The result should be the lines from the one holding "Datenschutz [33, 36, 87, 48]" to the end of the records below, repeated exactly. No pictures.

=== DATA SUPPLIED ===
■ ■ ■

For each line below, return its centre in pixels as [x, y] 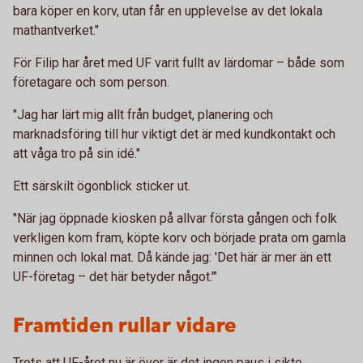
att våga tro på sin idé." [77, 154]
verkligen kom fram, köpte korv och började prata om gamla [179, 238]
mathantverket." [56, 30]
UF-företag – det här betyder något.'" [115, 277]
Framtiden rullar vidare [125, 326]
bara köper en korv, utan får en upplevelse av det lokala [168, 11]
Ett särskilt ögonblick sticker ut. [102, 186]
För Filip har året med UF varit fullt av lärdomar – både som [179, 63]
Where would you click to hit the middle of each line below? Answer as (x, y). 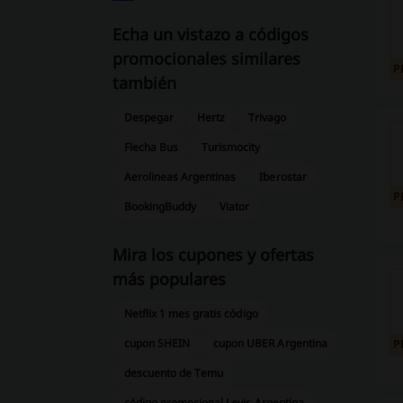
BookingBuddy (160, 206)
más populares (169, 279)
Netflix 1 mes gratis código (191, 313)
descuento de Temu (174, 373)
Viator (235, 206)
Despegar (149, 117)
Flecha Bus (151, 147)
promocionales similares (206, 58)
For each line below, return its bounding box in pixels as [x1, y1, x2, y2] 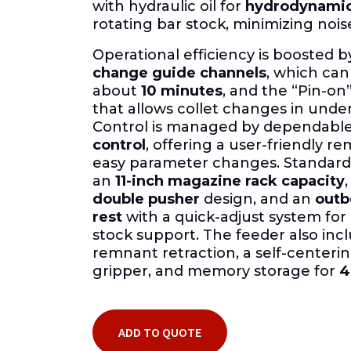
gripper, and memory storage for [92, 262, 339, 280]
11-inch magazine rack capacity [115, 172, 345, 190]
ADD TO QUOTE [118, 324, 201, 340]
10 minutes [141, 81, 223, 100]
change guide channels [92, 63, 266, 81]
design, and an [200, 190, 315, 208]
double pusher [92, 190, 200, 208]
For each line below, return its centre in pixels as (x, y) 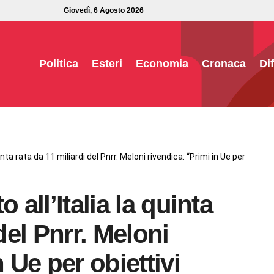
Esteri (107, 64)
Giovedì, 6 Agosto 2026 (103, 10)
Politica (59, 64)
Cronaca (224, 64)
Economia (162, 64)
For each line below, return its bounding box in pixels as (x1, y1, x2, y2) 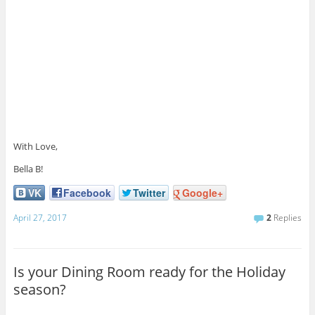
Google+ (181, 186, 223, 200)
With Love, (13, 140, 58, 153)
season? (13, 279, 66, 299)
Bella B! (13, 162, 43, 176)
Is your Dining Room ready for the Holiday (13, 262, 285, 281)
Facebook (63, 186, 111, 200)
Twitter (132, 186, 165, 200)
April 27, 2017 (13, 211, 67, 224)
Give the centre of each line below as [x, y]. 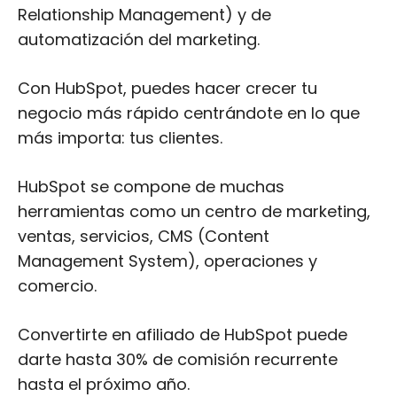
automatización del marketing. [139, 39]
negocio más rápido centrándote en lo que [189, 113]
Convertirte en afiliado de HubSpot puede [183, 335]
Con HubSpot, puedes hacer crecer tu [167, 88]
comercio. [57, 286]
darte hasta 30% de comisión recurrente [178, 359]
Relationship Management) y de [144, 15]
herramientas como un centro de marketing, [194, 211]
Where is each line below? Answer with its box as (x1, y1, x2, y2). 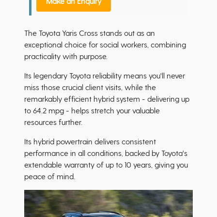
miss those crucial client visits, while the (24, 82, 156, 92)
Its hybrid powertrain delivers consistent (24, 137, 156, 146)
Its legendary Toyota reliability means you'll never (24, 71, 185, 80)
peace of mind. (24, 171, 75, 181)
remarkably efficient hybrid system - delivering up (24, 94, 189, 104)
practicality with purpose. (24, 51, 108, 61)
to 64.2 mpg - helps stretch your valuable (24, 106, 160, 115)
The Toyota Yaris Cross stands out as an (24, 28, 155, 38)
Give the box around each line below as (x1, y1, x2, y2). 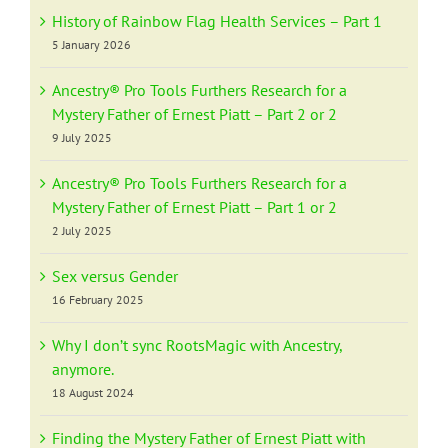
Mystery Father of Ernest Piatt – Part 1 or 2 (52, 197, 337, 218)
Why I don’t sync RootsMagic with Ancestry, (52, 335, 342, 356)
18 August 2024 (52, 385, 134, 401)
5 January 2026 (52, 37, 131, 53)
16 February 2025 (52, 292, 144, 308)
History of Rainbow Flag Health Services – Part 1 (52, 11, 382, 32)
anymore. (52, 359, 114, 380)
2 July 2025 (52, 223, 112, 239)
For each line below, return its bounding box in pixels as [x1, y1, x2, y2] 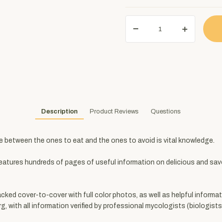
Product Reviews [90, 108, 139, 115]
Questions [151, 108, 181, 115]
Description [41, 108, 78, 115]
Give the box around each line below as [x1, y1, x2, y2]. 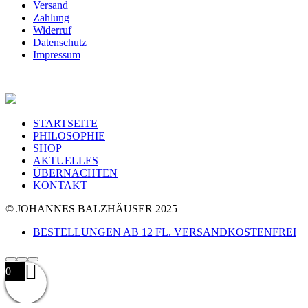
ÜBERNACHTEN [33, 166, 118, 179]
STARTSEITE [33, 117, 98, 129]
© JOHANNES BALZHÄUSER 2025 [5, 202, 177, 214]
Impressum [33, 48, 80, 60]
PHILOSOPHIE [33, 129, 105, 142]
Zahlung [33, 11, 69, 23]
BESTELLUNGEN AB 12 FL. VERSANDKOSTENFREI [33, 225, 296, 238]
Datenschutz [33, 36, 87, 48]
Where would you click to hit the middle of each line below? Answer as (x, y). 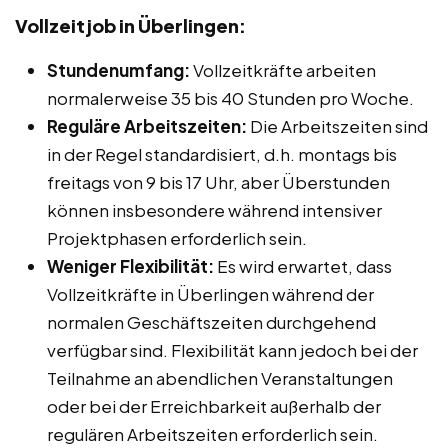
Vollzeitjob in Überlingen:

■ ■ ■

=== EXPECTED OUTPUT ===
Datenschutz [33, 36, 87, 48]
Where would you click to hit the middle of each line below? Answer as (x, y). 
Vollzeitjob in Überlingen:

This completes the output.